§ Collected data:
--------------------------------

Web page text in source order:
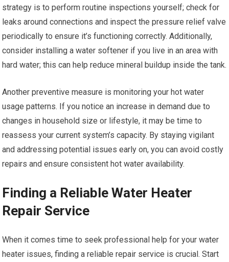
strategy is to perform routine inspections yourself; check for
leaks around connections and inspect the pressure relief valve
periodically to ensure it’s functioning correctly. Additionally,
consider installing a water softener if you live in an area with
hard water; this can help reduce mineral buildup inside the tank.
Another preventive measure is monitoring your hot water
usage patterns. If you notice an increase in demand due to
changes in household size or lifestyle, it may be time to
reassess your current system’s capacity. By staying vigilant
and addressing potential issues early on, you can avoid costly
repairs and ensure consistent hot water availability.
Finding a Reliable Water Heater
Repair Service
When it comes time to seek professional help for your water
heater issues, finding a reliable repair service is crucial. Start
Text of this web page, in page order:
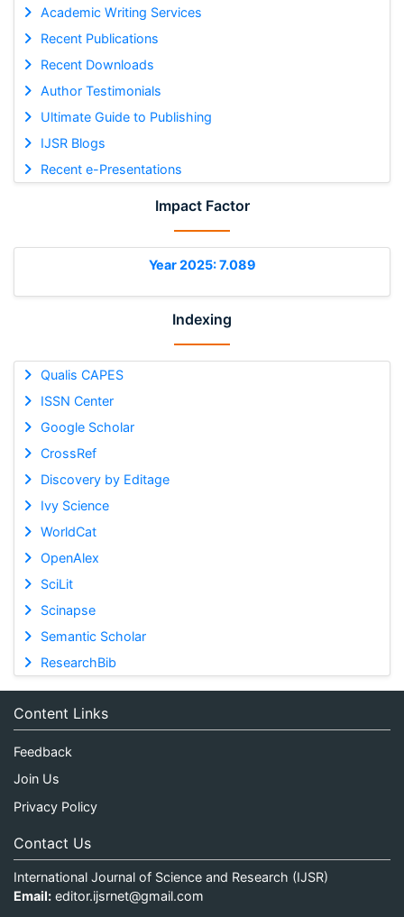
Academic Writing Services
Recent Publications
Recent Downloads
Author Testimonials
Ultimate Guide to Publishing
IJSR Blogs
Recent e-Presentations
Impact Factor
Year 2025: 7.089
Indexing
Qualis CAPES
ISSN Center
Google Scholar
CrossRef
Discovery by Editage
Ivy Science
WorldCat
OpenAlex
SciLit
Scinapse
Semantic Scholar
ResearchBib
Content Links
Feedback
Join Us
Privacy Policy
Contact Us
International Journal of Science and Research (IJSR)
Email: editor.ijsrnet@gmail.com
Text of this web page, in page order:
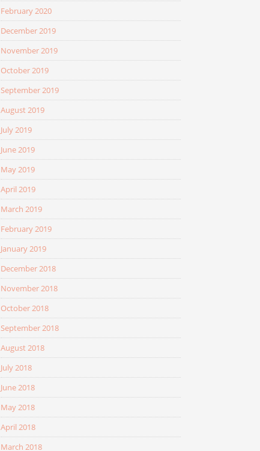
February 2020
December 2019
November 2019
October 2019
September 2019
August 2019
July 2019
June 2019
May 2019
April 2019
March 2019
February 2019
January 2019
December 2018
November 2018
October 2018
September 2018
August 2018
July 2018
June 2018
May 2018
April 2018
March 2018
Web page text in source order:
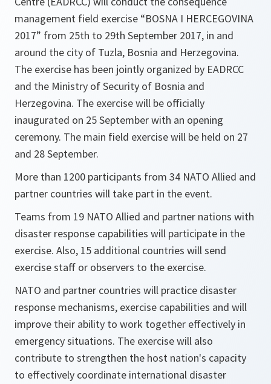
management field exercise “BOSNA I HERCEGOVINA
2017” from 25th to 29th September 2017, in and
around the city of Tuzla, Bosnia and Herzegovina.
The exercise has been jointly organized by EADRCC
and the Ministry of Security of Bosnia and
Herzegovina. The exercise will be officially
inaugurated on 25 September with an opening
ceremony. The main field exercise will be held on 27
and 28 September.
More than 1200 participants from 34 NATO Allied and
partner countries will take part in the event.
Teams from 19 NATO Allied and partner nations with
disaster response capabilities will participate in the
exercise. Also, 15 additional countries will send
exercise staff or observers to the exercise.
NATO and partner countries will practice disaster
response mechanisms, exercise capabilities and will
improve their ability to work together effectively in
emergency situations. The exercise will also
contribute to strengthen the host nation's capacity
to effectively coordinate international disaster
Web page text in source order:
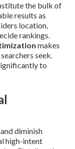
the bulk of
results as
location,
rankings.
makes
seek.
to
diminish
high-intent
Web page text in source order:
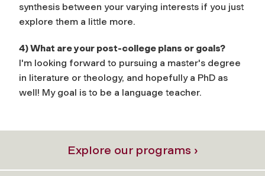
synthesis between your varying interests if you just
explore them a little more.
4) What are your post-college plans or goals?
I'm looking forward to pursuing a master's degree
in literature or theology, and hopefully a PhD as
well! My goal is to be a language teacher.
Explore our programs ›
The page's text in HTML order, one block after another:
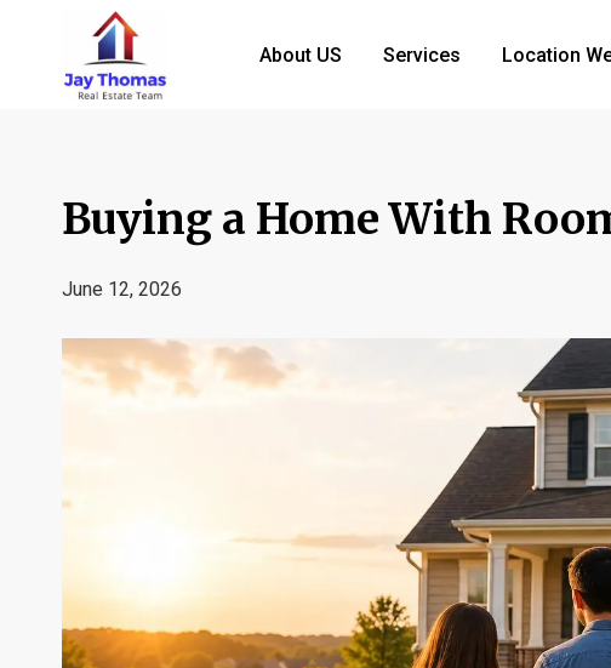
About US Services Location
Buying a Home With
June 12, 2026
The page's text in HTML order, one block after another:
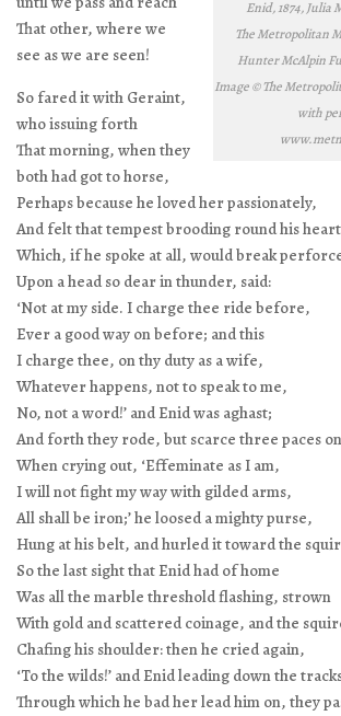
Enid, 1874, Julia
The Metropolitan
Hunter McAlpin
Image © The
with
That other, where we
see as we are seen!
So fared it with Geraint,
who issuing forth
That morning, when they
both had got to horse,
Perhaps because he loved her passionately,
And felt that tempest brooding round his
Which, if he spoke at all, would break
Upon a head so dear in thunder, said:
‘Not at my side. I charge thee ride before,
Ever a good way on before; and this
I charge thee, on thy duty as a wife,
Whatever happens, not to speak to me,
No, not a word!’ and Enid was aghast;
And forth they rode, but scarce three paces
When crying out, ‘Effeminate as I am,
I will not fight my way with gilded arms,
All shall be iron;’ he loosed a mighty purse,
Hung at his belt, and hurled it toward the
So the last sight that Enid had of home
Was all the marble threshold flashing, strown
With gold and scattered coinage, and the
Chafing his shoulder: then he cried again,
‘To the wilds!’ and Enid leading down the
Through which he bad her lead him on, they
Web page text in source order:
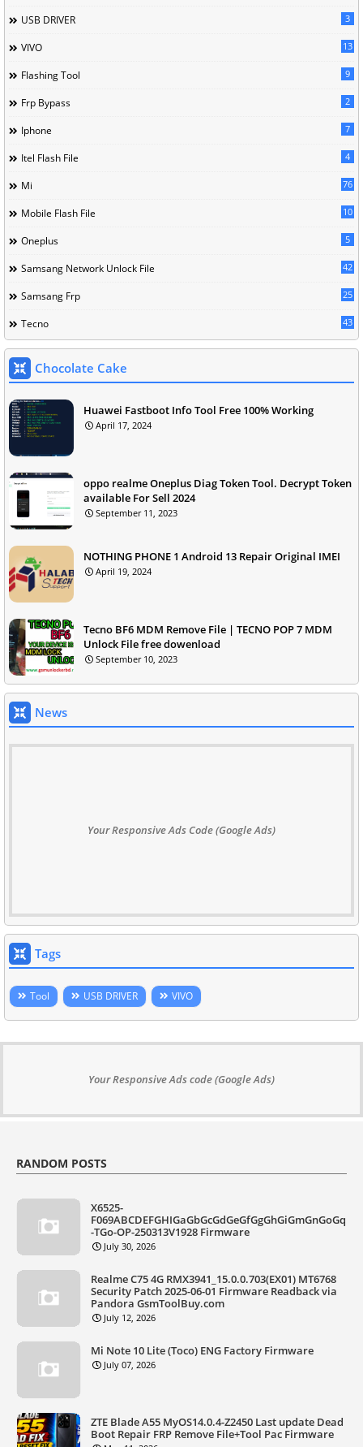
USB DRIVER 3
VIVO 13
Flashing Tool 9
Frp Bypass 2
Iphone 7
Itel Flash File 4
Mi 76
Mobile Flash File 10
Oneplus 5
Samsang Network Unlock File 42
Samsang Frp 25
Tecno 43
Chocolate Cake
Huawei Fastboot Info Tool Free 100% Working
April 17, 2024
oppo realme Oneplus Diag Token Tool. Decrypt Token
available For Sell 2024
September 11, 2023
NOTHING PHONE 1 Android 13 Repair Original IMEI
April 19, 2024
Tecno BF6 MDM Remove File | TECNO POP 7 MDM
Unlock File free dowenload
September 10, 2023
News
Your Responsive Ads Code (Google Ads)
Tags
Tool USB DRIVER VIVO
Your Responsive Ads code (Google Ads)
RANDOM POSTS
X6525-
F069ABCDEFGHIGaGbGcGdGeGfGgGhGiGmGnGoGq
-TGo-OP-250313V1928 Firmware
July 30, 2026
Realme C75 4G RMX3941_15.0.0.703(EX01) MT6768
Security Patch 2025-06-01 Firmware Readback via
Pandora GsmToolBuy.com
July 12, 2026
Mi Note 10 Lite (Toco) ENG Factory Firmware
July 07, 2026
ZTE Blade A55 MyOS14.0.4-Z2450 Last update Dead
Boot Repair FRP Remove File+Tool Pac Firmware
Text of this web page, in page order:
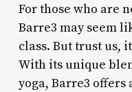
For those who are
Barre3 may seem
class. But trust us,
With its unique
yoga, Barre3
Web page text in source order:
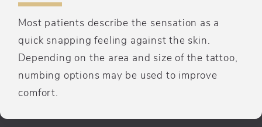
Most patients describe the sensation as a
quick snapping feeling against the skin.
Depending on the area and size of the tattoo,
numbing options may be used to improve
comfort.
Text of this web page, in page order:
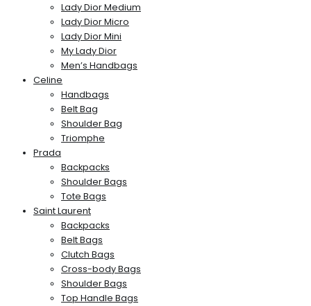
Lady Dior Medium
Lady Dior Micro
Lady Dior Mini
My Lady Dior
Men’s Handbags
Celine
Handbags
Belt Bag
Shoulder Bag
Triomphe
Prada
Backpacks
Shoulder Bags
Tote Bags
Saint Laurent
Backpacks
Belt Bags
Clutch Bags
Cross-body Bags
Shoulder Bags
Top Handle Bags
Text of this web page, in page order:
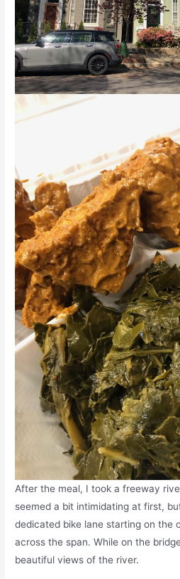
After the meal, I took a freeway
seemed a bit intimidating at first,
dedicated bike lane starting on the
across the span. While on the
beautiful views of the river.
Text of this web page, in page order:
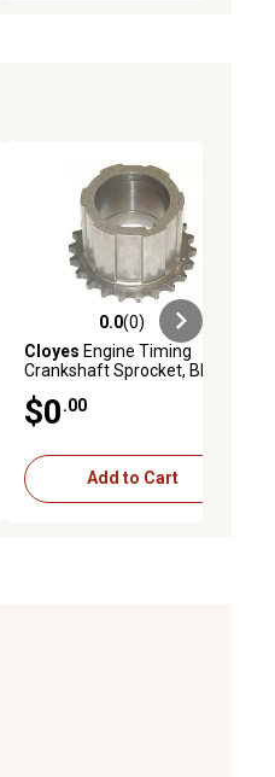
0.0 out of 5 stars with 0 reviews
0.0(0)
Cloyes Engine Timing
Crankshaft Sprocket, BBKX-
$0 .00
Add to Cart
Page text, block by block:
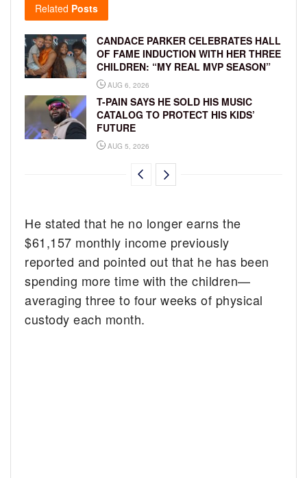
Related Posts
CANDACE PARKER CELEBRATES HALL
OF FAME INDUCTION WITH HER THREE
CHILDREN: “MY REAL MVP SEASON”
AUG 6, 2026
T-PAIN SAYS HE SOLD HIS MUSIC
CATALOG TO PROTECT HIS KIDS’
FUTURE
AUG 5, 2026
He stated that he no longer earns the
$61,157 monthly income previously
reported and pointed out that he has been
spending more time with the children—
averaging three to four weeks of physical
custody each month.
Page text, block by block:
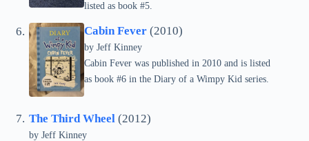
listed as book #5.
Cabin Fever (2010)
by Jeff Kinney
Cabin Fever was published in 2010 and is listed
as book #6 in the Diary of a Wimpy Kid series.
The Third Wheel (2012)
by Jeff Kinney
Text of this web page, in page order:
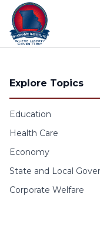
Skip to content
Explore Topics
Education
Health Care
Economy
State and Local
Corporate Welfare
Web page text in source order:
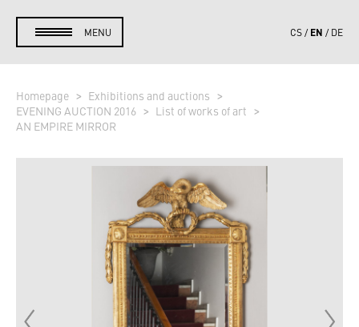
MENU CS EN DE
Homepage
Exhibitions and auctions
EVENING AUCTION 2016
List of works of art
AN EMPIRE MIRROR
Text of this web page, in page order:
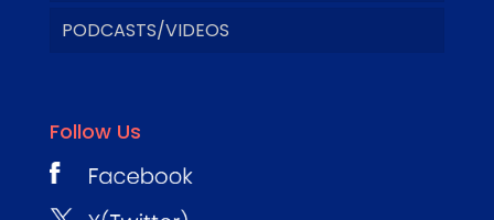
PODCASTS/VIDEOS
Follow Us
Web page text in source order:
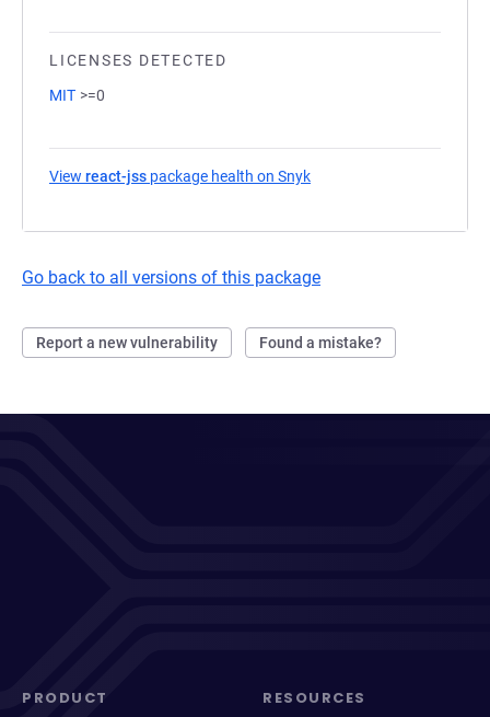
LICENSES DETECTED
MIT >=0
View react-jss package health on Snyk
Go back to all versions of this package
Report a new vulnerability Found a mistake?
PRODUCT RESOURCES
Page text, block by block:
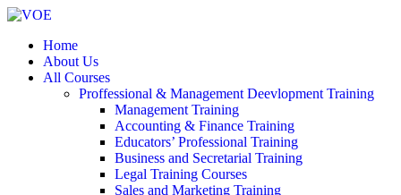
Home
About Us
All Courses
Proffessional & Management Deevlopment Training
Management Training
Accounting & Finance Training
Educators’ Professional Training
Business and Secretarial Training
Legal Training Courses
Sales and Marketing Training
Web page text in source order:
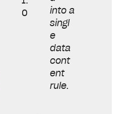
into a
singl
e
data
cont
ent
rule.
0
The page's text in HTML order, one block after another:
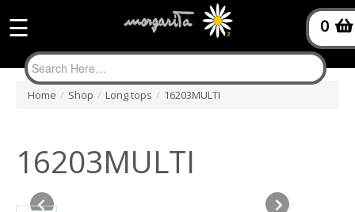
0
☰
Home / Shop / Long tops / 16203MULTI
16203MULTI
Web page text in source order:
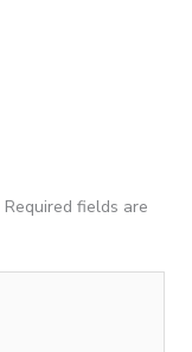
Required fields are
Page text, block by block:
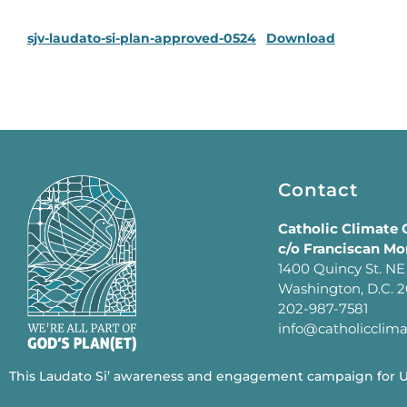
sjv-laudato-si-plan-approved-0524 Download
Contact
Catholic Climate
c/o Franciscan
1400 Quincy St. NE
Washington, D.C.
202-987-7581
This Laudato Si’ awareness and engagement campaign
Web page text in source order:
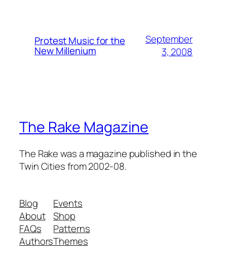
Protest Music for the
New Millenium
September
3, 2008
The Rake Magazine
The Rake was a magazine published in the
Twin Cities from 2002-08.
Blog
About
FAQs
Authors
Events
Shop
Patterns
Themes
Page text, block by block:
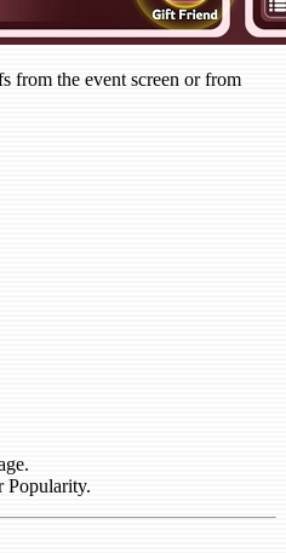
from the event screen or from
Popularity.
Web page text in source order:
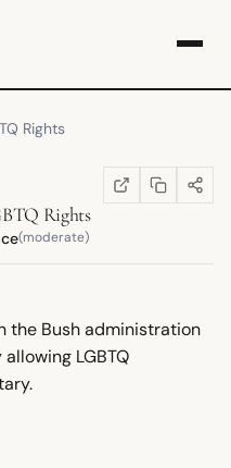
Rights
WIKIPEDIA
(OPENS IN NEW
COPY LINK
SHARE
Rights
(moderate)
the Bush administration
LGBTQ
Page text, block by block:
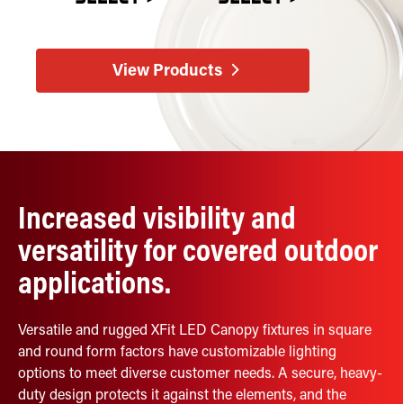
View Products
Increased visibility and
versatility for covered outdoor
applications.
Versatile and rugged XFit LED Canopy fixtures in square
and round form factors have customizable lighting
options to meet diverse customer needs. A secure, heavy-
duty design protects it against the elements, and the
Popular Search Topics
Area Lights with Changeable Optics
Color Selectable Type A&B Tubes
Retrofit Troffer Kits with Integrated Controls
Popular
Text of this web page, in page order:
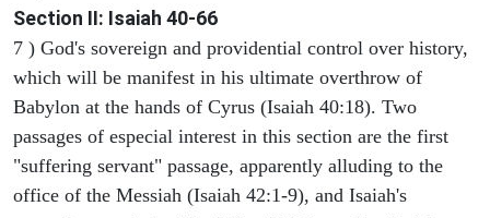
Section II: Isaiah 40-66
7 ) God's sovereign and providential control over history,
which will be manifest in his ultimate overthrow of
Babylon at the hands of Cyrus (Isaiah 40:18). Two
passages of especial interest in this section are the first
"suffering servant" passage, apparently alluding to the
office of the Messiah (Isaiah 42:1-9), and Isaiah's
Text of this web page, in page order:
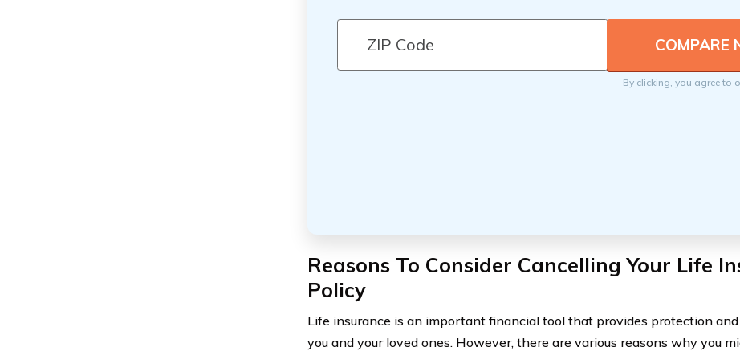
By clicking, you agree to
Reasons To Consider Cancelling Your Life
Policy
Life insurance is an important financial tool that provides protection
you and your loved ones. However, there are various reasons why you
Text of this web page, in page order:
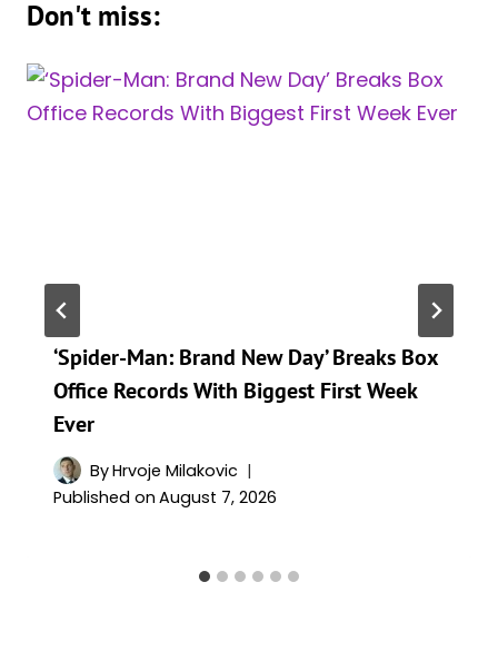
Don't miss:
‘Spider-Man: Brand New Day’ Breaks Box
Office Records With Biggest First Week
Ever
ByHrvoje Milakovic
Published on August 7, 2026
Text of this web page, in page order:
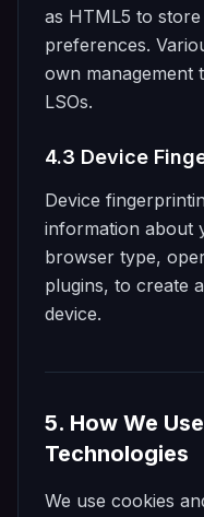
as HTML5 to
preferences.
own management
LSOs.
4.3 Device
Device
information about
browser type,
plugins, to create
device.
5. How We
Technologies
We use cookies

--------------------------------

§ Task details: Leave out the pictures. Return exactly the lines from the first line of the records to the line bearing "2017, in and", inclusive.

§ Task output:
Web page text in source order:
strategy is to perform routine inspections yourself; check for
leaks around connections and inspect the pressure relief valve
periodically to ensure it’s functioning correctly. Additionally,
consider installing a water softener if you live in an area with
hard water; this can help reduce mineral buildup inside the tank.
Another preventive measure is monitoring your hot water
usage patterns. If you notice an increase in demand due to
changes in household size or lifestyle, it may be time to
reassess your current system’s capacity. By staying vigilant
and addressing potential issues early on, you can avoid costly
repairs and ensure consistent hot water availability.
Finding a Reliable Water Heater
Repair Service
When it comes time to seek professional help for your water
heater issues, finding a reliable repair service is crucial. Start
Text of this web page, in page order:
Academic Writing Services
Recent Publications
Recent Downloads
Author Testimonials
Ultimate Guide to Publishing
IJSR Blogs
Recent e-Presentations
Impact Factor
Year 2025: 7.089
Indexing
Qualis CAPES
ISSN Center
Google Scholar
CrossRef
Discovery by Editage
Ivy Science
WorldCat
OpenAlex
SciLit
Scinapse
Semantic Scholar
ResearchBib
Content Links
Feedback
Join Us
Privacy Policy
Contact Us
International Journal of Science and Research (IJSR)
Email: editor.ijsrnet@gmail.com
Text of this web page, in page order:
February 2020
December 2019
November 2019
October 2019
September 2019
August 2019
July 2019
June 2019
May 2019
April 2019
March 2019
February 2019
January 2019
December 2018
November 2018
October 2018
September 2018
August 2018
July 2018
June 2018
May 2018
April 2018
March 2018
Web page text in source order:
management field exercise “BOSNA I HERCEGOVINA
2017” from 25th to 29th September 2017, in and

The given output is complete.